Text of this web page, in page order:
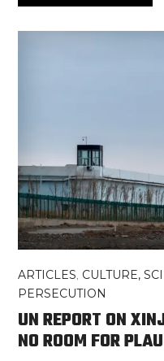
ARTICLES CULTURE,
PERSECUTION
UN REPORT ON
NO ROOM FOR
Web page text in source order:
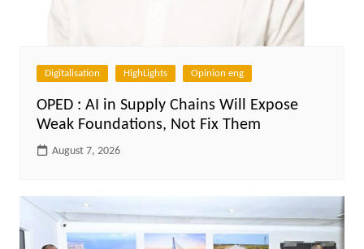
Digitalisation HighLights Opinion eng
OPED : AI in Supply Chains Will Expose
Weak Foundations, Not Fix Them
August 7, 2026
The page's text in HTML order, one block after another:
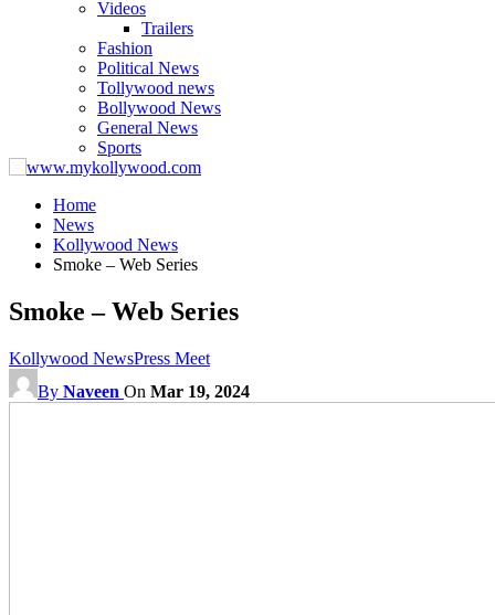
Videos
Trailers
Fashion
Political News
Tollywood news
Bollywood News
General News
Sports
Home
News
Kollywood News
Smoke – Web Series
Smoke – Web Series
Kollywood NewsPress Meet
By Naveen On Mar 19, 2024
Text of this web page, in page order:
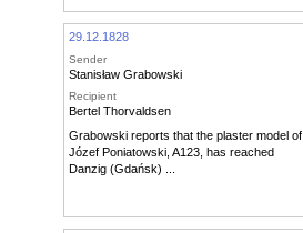
29.12.1828
Sender
Stanisław Grabowski
Recipient
Bertel Thorvaldsen
Grabowski reports that the plaster model of
Józef Poniatowski, A123, has reached
Danzig (Gdańsk) ...
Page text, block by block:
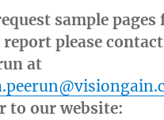
sample pages
please contact
at
to our website:
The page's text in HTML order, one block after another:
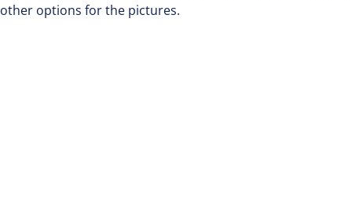
other options for the pictures.
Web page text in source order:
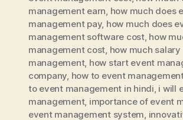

AIM OF THE TASK: Give back the entire listing verbatim, without the pictures.

WORKED SOLUTION:
Text of this web page, in page order:
ARTICLES CULTURE,
PERSECUTION
UN REPORT ON
NO ROOM FOR
Web page text in source order:
Digitalisation HighLights Opinion eng
OPED : AI in Supply Chains Will Expose
Weak Foundations, Not Fix Them
August 7, 2026
The page's text in HTML order, one block after another:
Videos
Trailers
Fashion
Political News
Tollywood news
Bollywood News
General News
Sports
Home
News
Kollywood News
Smoke – Web Series
Smoke – Web Series
Kollywood NewsPress Meet
By Naveen On Mar 19, 2024
Text of this web page, in page order:
29.12.1828
Sender
Stanisław Grabowski
Recipient
Bertel Thorvaldsen
Grabowski reports that the plaster model of
Józef Poniatowski, A123, has reached
Danzig (Gdańsk) ...
Page text, block by block:
sample pages
please contact
at
to our website:
The page's text in HTML order, one block after another:
other options for the pictures.
Web page text in source order:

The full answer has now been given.